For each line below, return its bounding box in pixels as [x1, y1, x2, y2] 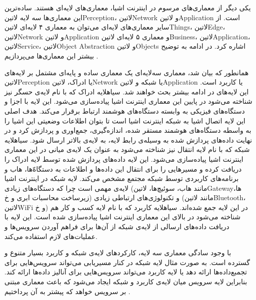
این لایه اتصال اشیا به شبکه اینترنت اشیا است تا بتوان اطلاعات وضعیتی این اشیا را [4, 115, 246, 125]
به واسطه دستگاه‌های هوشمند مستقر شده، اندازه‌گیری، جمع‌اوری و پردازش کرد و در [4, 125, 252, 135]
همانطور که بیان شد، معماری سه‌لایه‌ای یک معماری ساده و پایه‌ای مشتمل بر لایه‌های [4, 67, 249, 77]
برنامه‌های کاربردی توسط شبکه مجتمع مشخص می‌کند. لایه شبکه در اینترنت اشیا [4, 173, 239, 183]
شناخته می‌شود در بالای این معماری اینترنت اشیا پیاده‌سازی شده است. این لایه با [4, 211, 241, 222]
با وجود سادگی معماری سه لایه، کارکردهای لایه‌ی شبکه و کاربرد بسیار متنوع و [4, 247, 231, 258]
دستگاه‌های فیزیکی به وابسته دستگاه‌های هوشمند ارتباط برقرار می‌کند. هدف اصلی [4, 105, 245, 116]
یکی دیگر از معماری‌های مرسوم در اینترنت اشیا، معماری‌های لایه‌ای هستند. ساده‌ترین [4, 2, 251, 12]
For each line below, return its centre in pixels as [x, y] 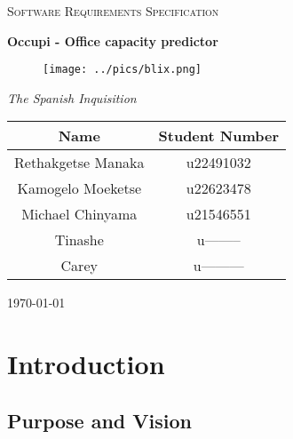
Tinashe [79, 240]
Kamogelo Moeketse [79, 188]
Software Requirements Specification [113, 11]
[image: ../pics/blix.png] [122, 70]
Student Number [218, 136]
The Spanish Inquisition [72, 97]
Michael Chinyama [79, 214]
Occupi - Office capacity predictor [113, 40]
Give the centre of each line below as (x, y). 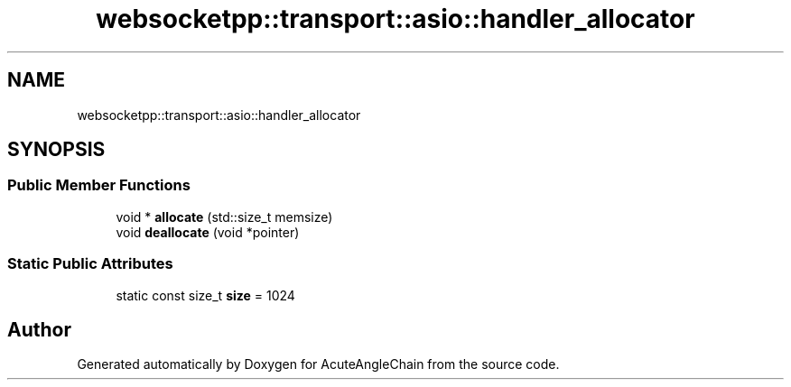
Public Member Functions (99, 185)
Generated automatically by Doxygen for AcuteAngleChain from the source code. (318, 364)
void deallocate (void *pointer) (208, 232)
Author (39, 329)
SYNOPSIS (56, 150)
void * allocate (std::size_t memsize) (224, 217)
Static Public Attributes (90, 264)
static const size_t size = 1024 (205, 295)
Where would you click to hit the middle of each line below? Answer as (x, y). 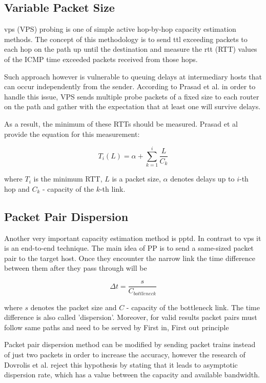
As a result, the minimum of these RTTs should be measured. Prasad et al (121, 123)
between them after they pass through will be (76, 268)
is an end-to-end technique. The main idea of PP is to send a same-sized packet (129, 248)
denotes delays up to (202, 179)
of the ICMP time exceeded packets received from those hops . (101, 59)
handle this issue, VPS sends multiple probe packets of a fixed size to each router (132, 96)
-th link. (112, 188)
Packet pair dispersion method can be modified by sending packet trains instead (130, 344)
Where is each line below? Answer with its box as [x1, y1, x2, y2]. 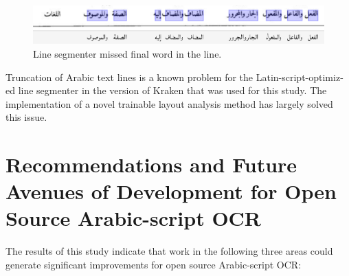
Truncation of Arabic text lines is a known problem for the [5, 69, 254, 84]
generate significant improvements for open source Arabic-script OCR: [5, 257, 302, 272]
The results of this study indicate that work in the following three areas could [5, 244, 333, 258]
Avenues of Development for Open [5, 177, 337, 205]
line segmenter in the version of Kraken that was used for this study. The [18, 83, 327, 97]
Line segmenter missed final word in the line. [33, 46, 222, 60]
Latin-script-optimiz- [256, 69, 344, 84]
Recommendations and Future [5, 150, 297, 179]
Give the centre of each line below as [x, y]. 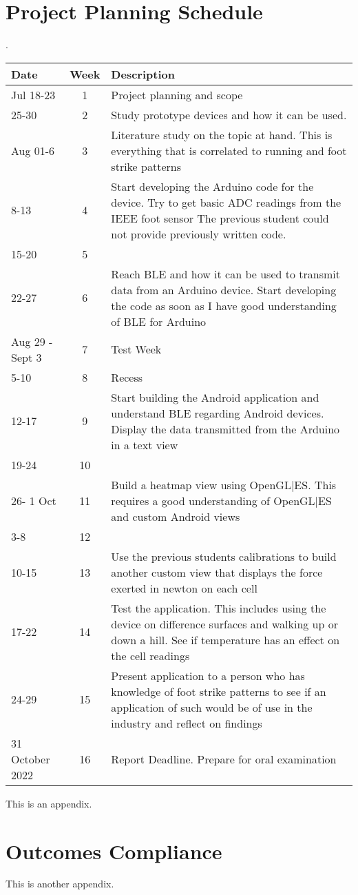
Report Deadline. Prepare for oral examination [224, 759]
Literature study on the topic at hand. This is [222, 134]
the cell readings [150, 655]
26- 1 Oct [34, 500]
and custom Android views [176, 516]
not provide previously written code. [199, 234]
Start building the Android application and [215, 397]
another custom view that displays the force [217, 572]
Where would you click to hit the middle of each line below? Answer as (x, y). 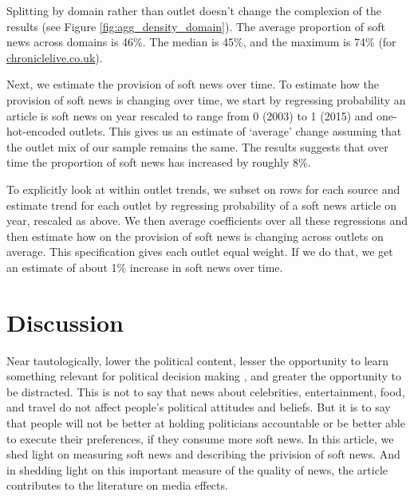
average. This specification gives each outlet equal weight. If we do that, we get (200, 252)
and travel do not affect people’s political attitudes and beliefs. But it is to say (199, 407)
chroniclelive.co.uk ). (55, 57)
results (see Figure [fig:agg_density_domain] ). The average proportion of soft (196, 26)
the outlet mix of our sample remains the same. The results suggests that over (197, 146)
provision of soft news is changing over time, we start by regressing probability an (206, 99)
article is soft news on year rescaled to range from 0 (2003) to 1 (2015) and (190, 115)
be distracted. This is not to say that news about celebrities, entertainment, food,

::::

▶ _YOUR TASK_
Nothing but the lines from the line with "Line segmenter missed" through the last line of the listing above should be repeated, and pictures should be left out.

▶ _SOLUTION TO THIS TASK_
Line segmenter missed final word in the line. [33, 46, 222, 60]
Latin-script-optimiz- [256, 69, 344, 84]
Recommendations and Future [5, 150, 297, 179]
Give the centre of each line below as [x, y]. 
Report Deadline. Prepare for oral examination [224, 759]
Literature study on the topic at hand. This is [222, 134]
the cell readings [150, 655]
26- 1 Oct [34, 500]
and custom Android views [176, 516]
not provide previously written code. [199, 234]
Start building the Android application and [215, 397]
another custom view that displays the force [217, 572]
Where would you click to hit the middle of each line below? Answer as (x, y). 
average. This specification gives each outlet equal weight. If we do that, we get (200, 252)
and travel do not affect people’s political attitudes and beliefs. But it is to say (199, 407)
chroniclelive.co.uk ). (55, 57)
results (see Figure [fig:agg_density_domain] ). The average proportion of soft (196, 26)
the outlet mix of our sample remains the same. The results suggests that over (197, 146)
provision of soft news is changing over time, we start by regressing probability an (206, 99)
article is soft news on year rescaled to range from 0 (2003) to 1 (2015) and (190, 115)
be distracted. This is not to say that news about celebrities, entertainment, food,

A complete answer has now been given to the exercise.